▶ _ABOUT THIS EXERCISE_: Repeat the span of the entries below that starts at the line with "Immediate motivation: Help" and ends at the line with "Support for getting data", nothing more. Skip the pictures.

+---+

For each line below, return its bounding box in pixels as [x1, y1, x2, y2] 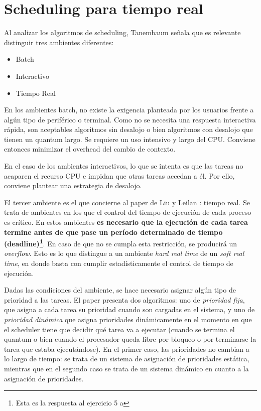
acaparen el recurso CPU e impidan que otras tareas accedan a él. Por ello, [4, 170, 235, 181]
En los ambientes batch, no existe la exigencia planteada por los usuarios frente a [4, 104, 254, 115]
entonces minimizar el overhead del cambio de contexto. [4, 144, 176, 154]
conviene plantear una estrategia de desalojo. [4, 180, 142, 191]
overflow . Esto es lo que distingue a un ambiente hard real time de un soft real [4, 248, 244, 258]
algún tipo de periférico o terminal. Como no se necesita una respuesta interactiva [4, 114, 256, 124]
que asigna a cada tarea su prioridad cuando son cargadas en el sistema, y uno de [4, 304, 255, 315]
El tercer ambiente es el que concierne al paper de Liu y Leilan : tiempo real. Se [4, 197, 250, 207]
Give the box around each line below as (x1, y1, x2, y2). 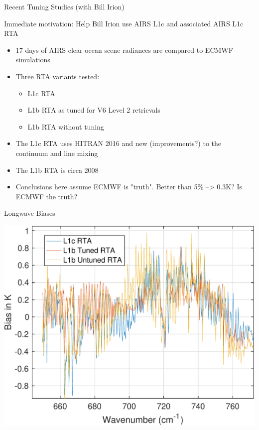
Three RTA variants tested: (15, 71, 100, 81)
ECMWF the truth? (15, 191, 78, 201)
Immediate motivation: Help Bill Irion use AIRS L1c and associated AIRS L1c (4, 18, 244, 28)
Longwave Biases (4, 208, 55, 218)
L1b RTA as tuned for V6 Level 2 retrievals (27, 105, 160, 115)
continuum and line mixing (15, 147, 98, 158)
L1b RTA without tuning (27, 121, 104, 132)
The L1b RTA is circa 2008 (15, 164, 99, 175)
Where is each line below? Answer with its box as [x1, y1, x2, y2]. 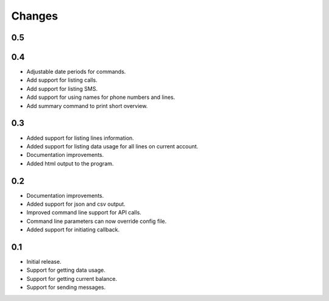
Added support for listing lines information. [26, 134, 134, 142]
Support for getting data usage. [26, 266, 106, 274]
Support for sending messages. [26, 284, 106, 291]
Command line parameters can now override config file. [26, 217, 167, 225]
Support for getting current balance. [26, 275, 118, 282]
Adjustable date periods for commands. [26, 68, 126, 76]
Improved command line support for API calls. [26, 209, 141, 216]
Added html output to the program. [26, 159, 114, 167]
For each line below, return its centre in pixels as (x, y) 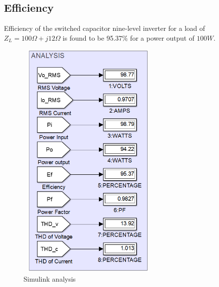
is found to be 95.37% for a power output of (128, 37)
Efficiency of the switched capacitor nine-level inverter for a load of (105, 28)
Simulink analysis (50, 278)
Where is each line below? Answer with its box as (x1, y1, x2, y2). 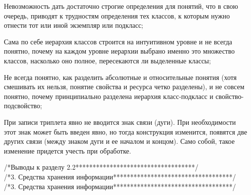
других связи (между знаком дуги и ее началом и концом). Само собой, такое (4, 136, 235, 146)
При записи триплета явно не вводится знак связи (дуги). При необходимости (4, 117, 236, 127)
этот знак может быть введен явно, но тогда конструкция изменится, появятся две (4, 126, 247, 136)
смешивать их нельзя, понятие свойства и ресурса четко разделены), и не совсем (4, 81, 245, 92)
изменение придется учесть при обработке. (4, 145, 131, 156)
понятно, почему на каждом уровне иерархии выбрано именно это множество (4, 46, 235, 56)
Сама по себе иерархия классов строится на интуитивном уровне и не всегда (4, 36, 232, 46)
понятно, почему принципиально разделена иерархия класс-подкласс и (4, 91, 213, 101)
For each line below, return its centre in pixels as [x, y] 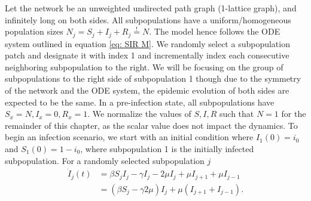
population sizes [34, 31]
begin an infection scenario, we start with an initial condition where [129, 137]
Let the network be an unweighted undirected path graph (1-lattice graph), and [151, 8]
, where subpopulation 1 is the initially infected [167, 148]
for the [294, 114]
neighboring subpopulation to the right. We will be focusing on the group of [144, 67]
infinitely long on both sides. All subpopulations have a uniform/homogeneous [148, 19]
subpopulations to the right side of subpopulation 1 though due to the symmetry [153, 78]
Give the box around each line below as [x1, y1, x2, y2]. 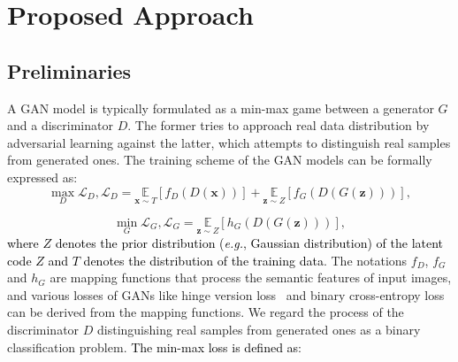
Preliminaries [7, 57, 132, 84]
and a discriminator [7, 116, 113, 135]
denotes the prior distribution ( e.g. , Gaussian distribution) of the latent [55, 233, 444, 251]
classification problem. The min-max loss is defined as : [7, 337, 302, 356]
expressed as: [7, 167, 78, 186]
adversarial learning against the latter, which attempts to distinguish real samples [7, 133, 451, 151]
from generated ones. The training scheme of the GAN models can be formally [7, 150, 432, 169]
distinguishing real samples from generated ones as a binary [96, 320, 421, 338]
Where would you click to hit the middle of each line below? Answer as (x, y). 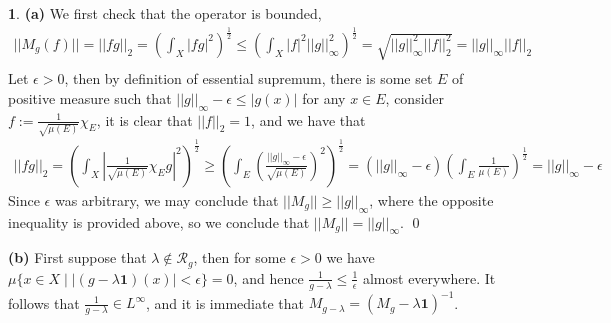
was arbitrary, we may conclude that (166, 199)
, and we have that (308, 119)
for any (324, 97)
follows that (44, 302)
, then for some (239, 257)
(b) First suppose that (77, 257)
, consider (415, 97)
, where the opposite (431, 199)
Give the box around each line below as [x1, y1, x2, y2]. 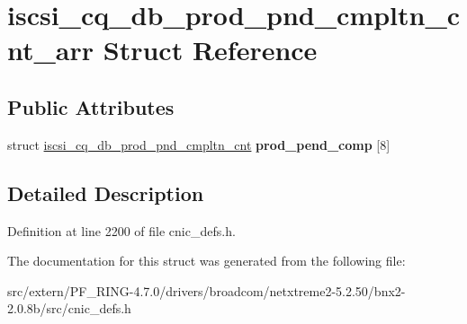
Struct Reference [103, 31, 318, 68]
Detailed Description [7, 179, 204, 206]
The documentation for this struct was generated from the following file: [7, 251, 406, 270]
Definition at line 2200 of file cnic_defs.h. [7, 221, 236, 240]
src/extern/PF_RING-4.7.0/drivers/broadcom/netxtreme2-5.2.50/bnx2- [7, 281, 406, 300]
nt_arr [7, 31, 94, 68]
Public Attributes [7, 92, 175, 120]
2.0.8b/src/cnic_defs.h [7, 299, 131, 318]
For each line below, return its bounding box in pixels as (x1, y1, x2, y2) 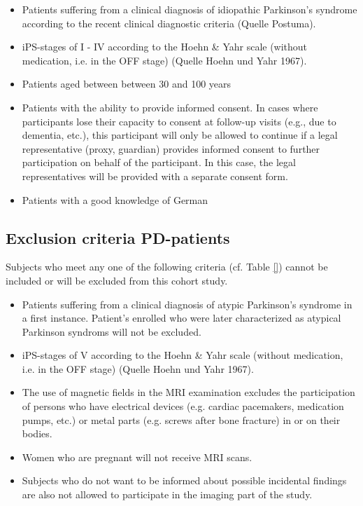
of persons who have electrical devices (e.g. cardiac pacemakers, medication (22, 399, 344, 413)
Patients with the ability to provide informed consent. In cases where (22, 100, 318, 114)
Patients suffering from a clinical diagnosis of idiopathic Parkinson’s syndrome (22, 2, 357, 16)
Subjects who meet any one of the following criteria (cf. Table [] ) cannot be (6, 259, 328, 274)
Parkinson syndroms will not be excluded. (22, 324, 201, 339)
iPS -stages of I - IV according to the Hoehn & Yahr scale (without (22, 39, 308, 54)
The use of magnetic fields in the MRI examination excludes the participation (22, 385, 355, 399)
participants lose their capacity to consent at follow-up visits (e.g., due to (22, 114, 336, 128)
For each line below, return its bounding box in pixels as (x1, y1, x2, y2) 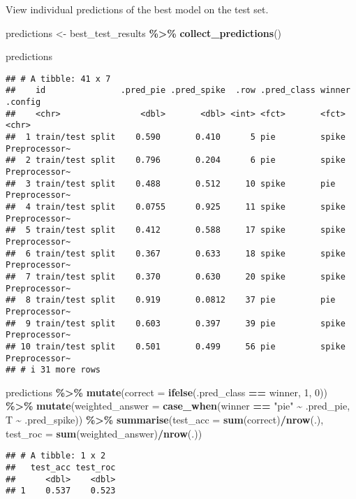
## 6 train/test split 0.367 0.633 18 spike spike (6, 248, 346, 259)
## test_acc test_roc (6, 462, 116, 472)
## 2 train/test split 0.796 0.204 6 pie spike (6, 155, 346, 166)
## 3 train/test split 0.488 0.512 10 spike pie (6, 178, 336, 189)
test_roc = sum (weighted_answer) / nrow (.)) (6, 426, 202, 440)
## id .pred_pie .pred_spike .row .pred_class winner (6, 85, 350, 96)
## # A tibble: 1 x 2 (6, 451, 106, 461)
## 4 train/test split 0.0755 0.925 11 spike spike (6, 202, 346, 212)
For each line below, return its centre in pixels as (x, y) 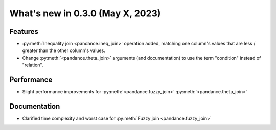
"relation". (33, 65)
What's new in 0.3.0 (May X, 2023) (85, 13)
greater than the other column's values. (64, 50)
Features (24, 31)
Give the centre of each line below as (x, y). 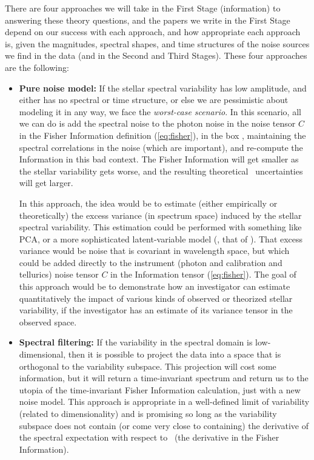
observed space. (48, 322)
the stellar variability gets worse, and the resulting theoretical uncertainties (161, 171)
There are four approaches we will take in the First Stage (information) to (143, 8)
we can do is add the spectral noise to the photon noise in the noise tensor (157, 123)
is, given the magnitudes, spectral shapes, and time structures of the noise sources (157, 43)
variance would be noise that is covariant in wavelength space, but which (154, 251)
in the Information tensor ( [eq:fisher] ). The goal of (203, 274)
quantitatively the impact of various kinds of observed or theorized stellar (156, 298)

+---+

▶ _RESULT OF THE EXERCISE_:
Immediate motivation: Help Bill Irion use AIRS L1c and associated AIRS L1c (4, 18, 244, 28)
Longwave Biases (4, 208, 55, 218)
L1b RTA as tuned for V6 Level 2 retrievals (27, 105, 160, 115)
continuum and line mixing (15, 147, 98, 158)
L1b RTA without tuning (27, 121, 104, 132)
The L1b RTA is circa 2008 (15, 164, 99, 175)
Where is each line below? Answer with its box as [x1, y1, x2, y2]. 
Added support for listing lines information. [26, 134, 134, 142]
Support for getting data usage. [26, 266, 106, 274]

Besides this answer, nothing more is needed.